(Items listed in a dataset)

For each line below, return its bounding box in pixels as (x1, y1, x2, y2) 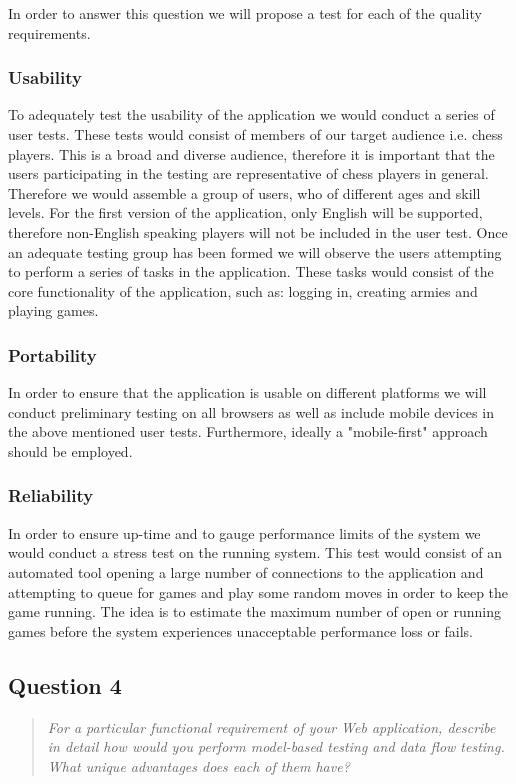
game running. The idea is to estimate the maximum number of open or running (8, 601, 502, 622)
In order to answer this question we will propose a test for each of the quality (8, 3, 482, 23)
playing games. (8, 300, 99, 321)
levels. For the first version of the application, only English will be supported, (8, 202, 483, 223)
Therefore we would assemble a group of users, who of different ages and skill (8, 182, 481, 203)
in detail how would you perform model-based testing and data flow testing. (47, 736, 505, 757)
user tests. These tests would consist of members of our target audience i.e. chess (8, 124, 503, 144)
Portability (8, 342, 97, 367)
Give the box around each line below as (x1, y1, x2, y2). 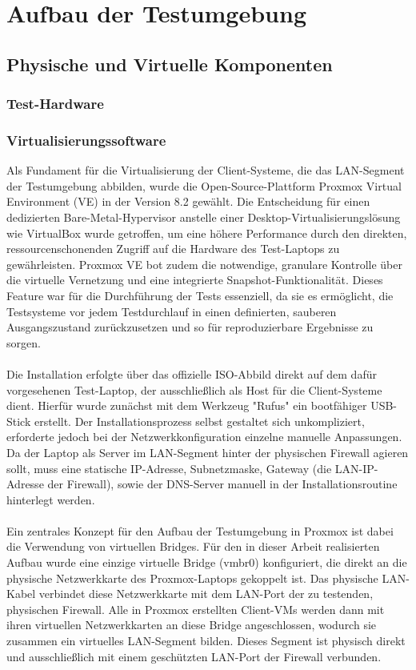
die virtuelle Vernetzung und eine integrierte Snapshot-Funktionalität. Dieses (6, 271, 383, 288)
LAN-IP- (334, 459, 378, 476)
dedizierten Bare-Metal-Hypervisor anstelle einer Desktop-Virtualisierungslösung (6, 209, 401, 225)
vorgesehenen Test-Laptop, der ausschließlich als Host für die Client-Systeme (6, 381, 382, 398)
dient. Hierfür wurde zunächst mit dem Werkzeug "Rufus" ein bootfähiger (6, 397, 367, 414)
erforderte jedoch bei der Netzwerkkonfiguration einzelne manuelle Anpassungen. (6, 428, 402, 445)
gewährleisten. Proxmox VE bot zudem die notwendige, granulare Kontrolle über (6, 255, 402, 272)
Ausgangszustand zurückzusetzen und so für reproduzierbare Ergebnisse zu (6, 319, 374, 335)
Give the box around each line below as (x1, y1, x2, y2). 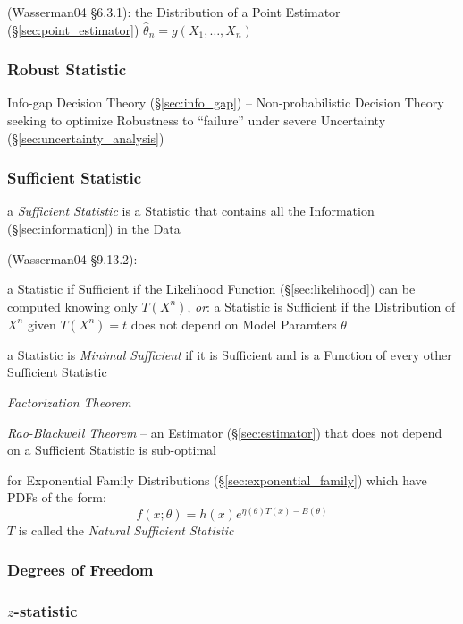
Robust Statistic (7, 58, 127, 81)
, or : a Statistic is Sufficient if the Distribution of (187, 296, 456, 315)
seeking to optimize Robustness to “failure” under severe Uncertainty (7, 111, 386, 129)
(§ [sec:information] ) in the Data (7, 219, 181, 237)
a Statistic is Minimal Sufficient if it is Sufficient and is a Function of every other (7, 345, 452, 363)
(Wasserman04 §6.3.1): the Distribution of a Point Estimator (7, 3, 341, 21)
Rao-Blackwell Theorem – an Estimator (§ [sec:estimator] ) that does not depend (7, 423, 442, 441)
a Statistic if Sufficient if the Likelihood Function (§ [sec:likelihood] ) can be (7, 279, 416, 298)
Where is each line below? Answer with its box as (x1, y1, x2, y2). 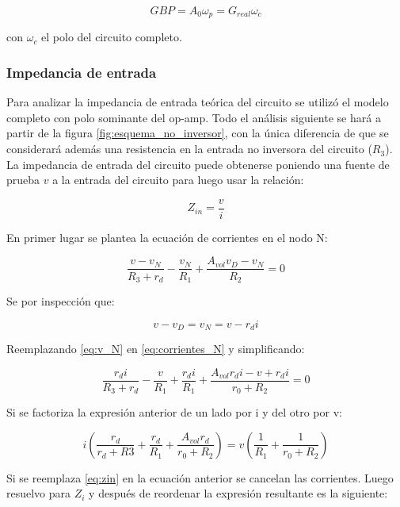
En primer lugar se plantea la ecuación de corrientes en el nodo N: (6, 229, 328, 245)
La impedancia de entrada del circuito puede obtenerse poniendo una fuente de (6, 156, 390, 172)
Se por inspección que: (6, 293, 115, 309)
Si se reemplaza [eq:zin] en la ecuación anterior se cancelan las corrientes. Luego (6, 469, 394, 486)
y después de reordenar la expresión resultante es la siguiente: (89, 485, 388, 501)
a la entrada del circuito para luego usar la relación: (52, 171, 304, 188)
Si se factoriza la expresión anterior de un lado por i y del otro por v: (6, 404, 342, 421)
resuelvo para (6, 485, 71, 501)
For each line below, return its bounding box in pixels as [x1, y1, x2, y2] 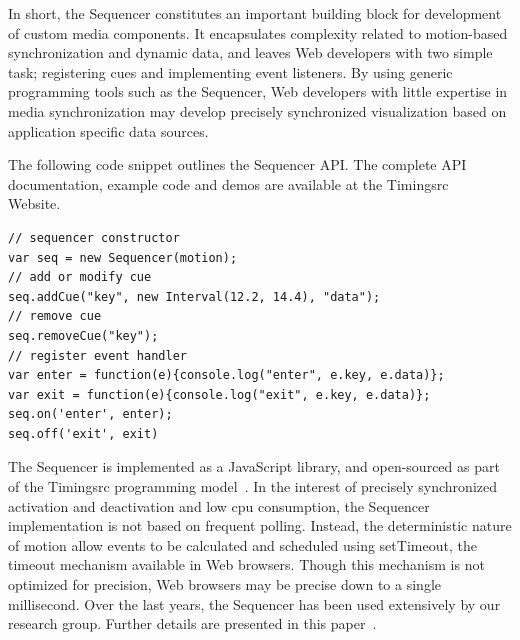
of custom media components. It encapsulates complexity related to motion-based [8, 22, 508, 43]
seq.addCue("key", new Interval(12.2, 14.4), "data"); [8, 289, 381, 304]
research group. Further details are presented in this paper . [8, 613, 377, 634]
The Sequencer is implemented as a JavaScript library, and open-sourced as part [8, 456, 500, 477]
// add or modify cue [8, 270, 152, 285]
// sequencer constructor [8, 230, 180, 245]
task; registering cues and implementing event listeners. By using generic [8, 61, 453, 82]
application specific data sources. [8, 120, 209, 141]
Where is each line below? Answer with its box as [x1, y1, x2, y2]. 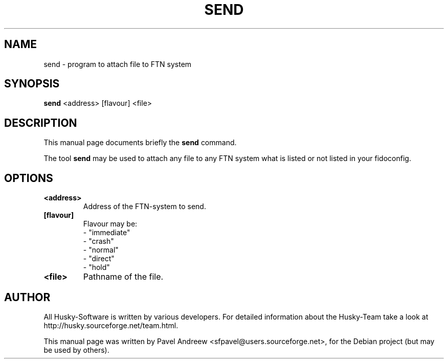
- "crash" [83, 237, 114, 246]
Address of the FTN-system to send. [83, 202, 206, 211]
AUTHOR [4, 290, 51, 304]
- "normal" [83, 245, 119, 255]
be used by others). [43, 345, 109, 354]
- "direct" [83, 254, 115, 263]
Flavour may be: [83, 219, 138, 229]
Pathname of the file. [83, 271, 164, 282]
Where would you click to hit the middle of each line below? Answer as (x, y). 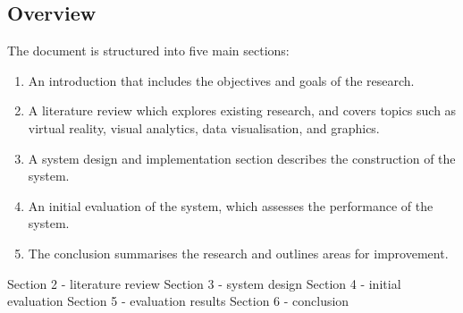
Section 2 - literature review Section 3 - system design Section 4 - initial (204, 283)
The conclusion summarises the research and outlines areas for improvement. (238, 253)
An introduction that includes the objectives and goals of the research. (221, 80)
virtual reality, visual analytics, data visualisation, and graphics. (204, 127)
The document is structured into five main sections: (148, 51)
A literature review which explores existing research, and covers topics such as (242, 110)
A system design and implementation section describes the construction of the (242, 158)
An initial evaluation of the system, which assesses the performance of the (231, 205)
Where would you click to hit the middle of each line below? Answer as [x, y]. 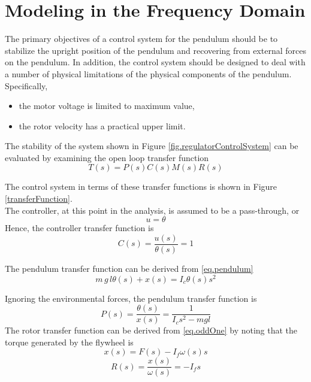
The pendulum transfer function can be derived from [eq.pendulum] [129, 268]
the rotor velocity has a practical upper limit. [102, 125]
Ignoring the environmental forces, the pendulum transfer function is [131, 298]
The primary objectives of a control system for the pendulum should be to [141, 39]
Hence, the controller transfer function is [79, 228]
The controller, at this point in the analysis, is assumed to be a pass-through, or [152, 210]
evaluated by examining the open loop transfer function [107, 157]
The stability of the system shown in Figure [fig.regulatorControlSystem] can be [152, 146]
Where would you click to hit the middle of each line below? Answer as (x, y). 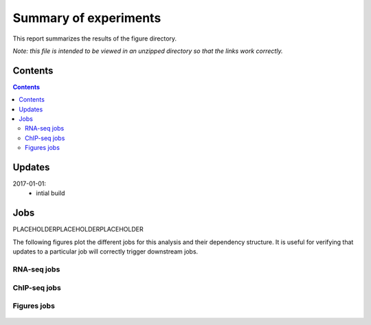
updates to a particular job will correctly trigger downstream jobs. (105, 251)
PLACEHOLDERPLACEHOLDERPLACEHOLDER (78, 229)
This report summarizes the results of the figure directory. (95, 38)
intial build (50, 193)
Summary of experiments (87, 18)
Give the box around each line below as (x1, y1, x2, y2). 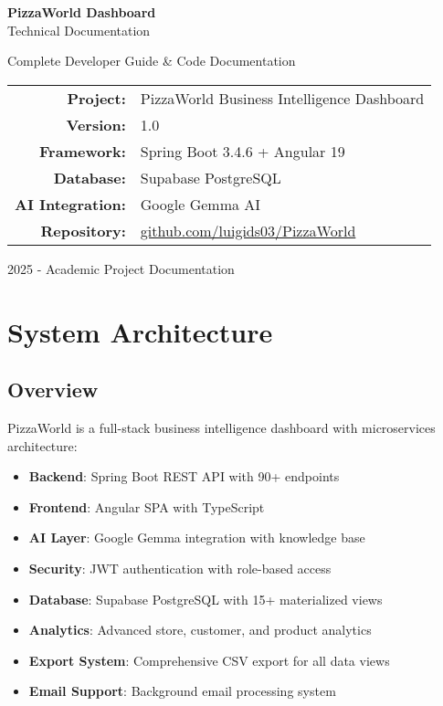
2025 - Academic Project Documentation (7, 258, 235, 278)
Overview (7, 375, 99, 404)
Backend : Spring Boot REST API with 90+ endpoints (28, 467, 340, 486)
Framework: (39, 140, 126, 162)
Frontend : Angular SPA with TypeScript (28, 497, 265, 516)
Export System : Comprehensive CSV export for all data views (28, 650, 390, 669)
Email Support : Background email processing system (28, 681, 336, 701)
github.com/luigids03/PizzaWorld (140, 219, 356, 241)
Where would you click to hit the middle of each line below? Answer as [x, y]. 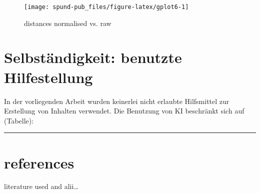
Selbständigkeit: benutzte [93, 57]
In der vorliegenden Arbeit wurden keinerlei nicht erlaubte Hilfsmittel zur [117, 101]
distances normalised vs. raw [68, 23]
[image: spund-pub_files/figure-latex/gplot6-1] [106, 7]
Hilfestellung [48, 77]
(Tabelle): [19, 120]
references [39, 162]
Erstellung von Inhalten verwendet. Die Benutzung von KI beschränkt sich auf [124, 111]
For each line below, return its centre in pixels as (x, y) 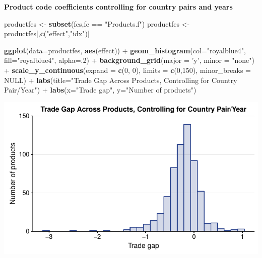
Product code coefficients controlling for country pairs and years (118, 7)
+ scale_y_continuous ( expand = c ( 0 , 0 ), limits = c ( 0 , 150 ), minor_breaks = (127, 70)
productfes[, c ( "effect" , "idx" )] (47, 33)
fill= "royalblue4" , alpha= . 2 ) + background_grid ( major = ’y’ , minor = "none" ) (129, 60)
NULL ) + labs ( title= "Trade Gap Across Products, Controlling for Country (121, 80)
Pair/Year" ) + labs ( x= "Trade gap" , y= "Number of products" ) (100, 90)
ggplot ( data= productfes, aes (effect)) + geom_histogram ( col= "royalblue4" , (125, 50)
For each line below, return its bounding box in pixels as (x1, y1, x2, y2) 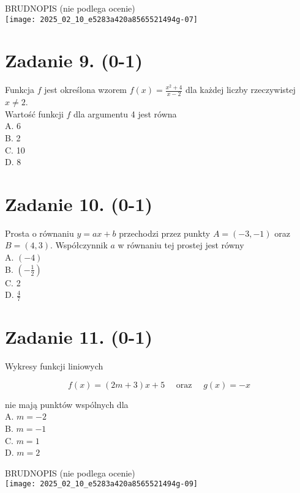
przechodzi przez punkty (119, 226, 211, 239)
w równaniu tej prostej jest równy (118, 239, 244, 251)
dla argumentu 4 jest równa (73, 107, 177, 120)
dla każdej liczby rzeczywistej (185, 83, 296, 96)
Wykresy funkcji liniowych (5, 360, 103, 373)
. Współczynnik (50, 239, 108, 251)
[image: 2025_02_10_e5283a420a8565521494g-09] (5, 480, 198, 489)
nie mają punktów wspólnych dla (5, 398, 129, 410)
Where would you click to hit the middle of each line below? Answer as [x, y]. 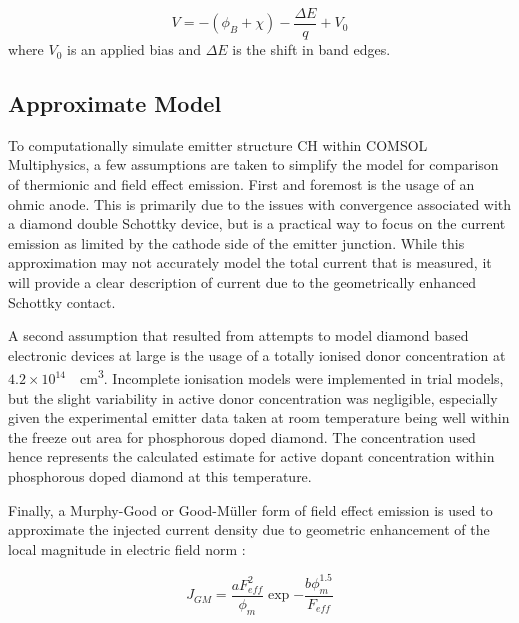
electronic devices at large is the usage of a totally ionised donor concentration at [257, 354]
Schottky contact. [62, 301]
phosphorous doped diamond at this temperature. [160, 476]
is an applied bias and [134, 49]
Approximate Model [115, 103]
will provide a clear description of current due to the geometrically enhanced [242, 282]
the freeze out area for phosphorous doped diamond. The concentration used [242, 436]
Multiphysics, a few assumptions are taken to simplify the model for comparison [253, 164]
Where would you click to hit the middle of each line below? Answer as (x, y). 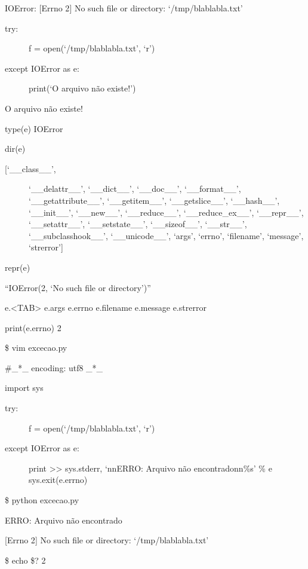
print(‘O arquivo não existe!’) (82, 88)
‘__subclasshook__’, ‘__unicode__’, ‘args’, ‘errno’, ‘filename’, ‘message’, (166, 235)
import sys (24, 388)
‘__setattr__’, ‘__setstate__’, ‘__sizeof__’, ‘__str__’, (138, 224)
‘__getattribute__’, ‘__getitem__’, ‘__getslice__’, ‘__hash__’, (154, 200)
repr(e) (18, 267)
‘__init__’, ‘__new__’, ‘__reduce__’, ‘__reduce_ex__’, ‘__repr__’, (166, 212)
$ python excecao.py (42, 500)
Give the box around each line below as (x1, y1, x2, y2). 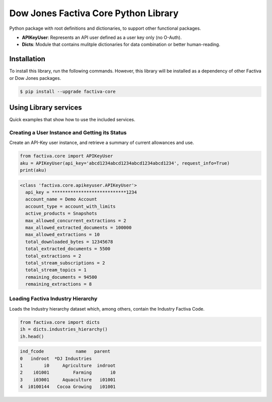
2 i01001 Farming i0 (20, 370, 116, 376)
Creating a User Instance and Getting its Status (9, 129, 127, 136)
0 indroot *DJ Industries (20, 356, 92, 361)
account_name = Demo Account (25, 196, 98, 202)
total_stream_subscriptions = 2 (25, 260, 105, 266)
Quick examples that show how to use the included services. (9, 117, 135, 123)
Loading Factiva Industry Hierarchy (9, 295, 98, 303)
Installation (9, 55, 45, 63)
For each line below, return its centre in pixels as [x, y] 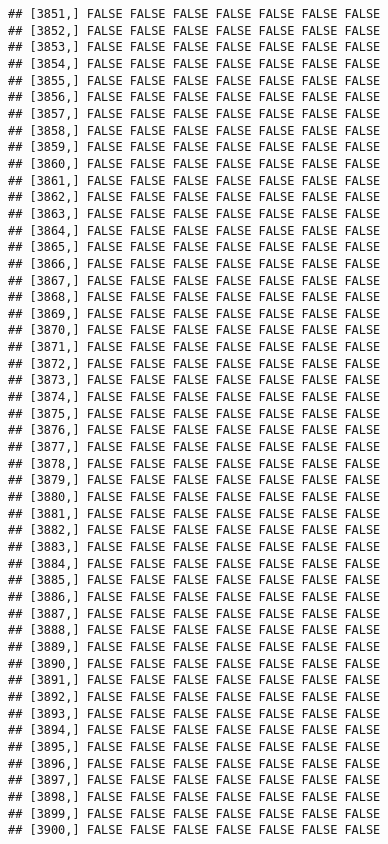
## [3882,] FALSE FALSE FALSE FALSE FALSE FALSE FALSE [194, 530]
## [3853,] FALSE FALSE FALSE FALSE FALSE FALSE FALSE [194, 47]
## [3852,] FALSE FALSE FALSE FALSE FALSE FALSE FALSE [194, 30]
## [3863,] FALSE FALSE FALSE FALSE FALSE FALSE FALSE [194, 213]
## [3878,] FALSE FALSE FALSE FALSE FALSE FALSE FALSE [194, 463]
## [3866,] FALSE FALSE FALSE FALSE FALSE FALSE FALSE [194, 263]
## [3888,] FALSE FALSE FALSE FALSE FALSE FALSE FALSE [194, 630]
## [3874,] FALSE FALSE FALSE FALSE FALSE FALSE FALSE [194, 397]

HOW TO COMPLETE THIS TASK = The answer must be the lines from the first one in the records through the line containing "vorgesehenen Test-Laptop, der", copied exactly, with no pictures.

ANSWER AREA =
For each line below, return its bounding box in pixels as (x1, y1, x2, y2) 
game running. The idea is to estimate the maximum number of open or running (8, 601, 502, 622)
In order to answer this question we will propose a test for each of the quality (8, 3, 482, 23)
playing games. (8, 300, 99, 321)
levels. For the first version of the application, only English will be supported, (8, 202, 483, 223)
Therefore we would assemble a group of users, who of different ages and skill (8, 182, 481, 203)
in detail how would you perform model-based testing and data flow testing. (47, 736, 505, 757)
user tests. These tests would consist of members of our target audience i.e. chess (8, 124, 503, 144)
Portability (8, 342, 97, 367)
Give the box around each line below as (x1, y1, x2, y2). 
die virtuelle Vernetzung und eine integrierte Snapshot-Funktionalität. Dieses (6, 271, 383, 288)
LAN-IP- (334, 459, 378, 476)
dedizierten Bare-Metal-Hypervisor anstelle einer Desktop-Virtualisierungslösung (6, 209, 401, 225)
vorgesehenen Test-Laptop, der ausschließlich als Host für die Client-Systeme (6, 381, 382, 398)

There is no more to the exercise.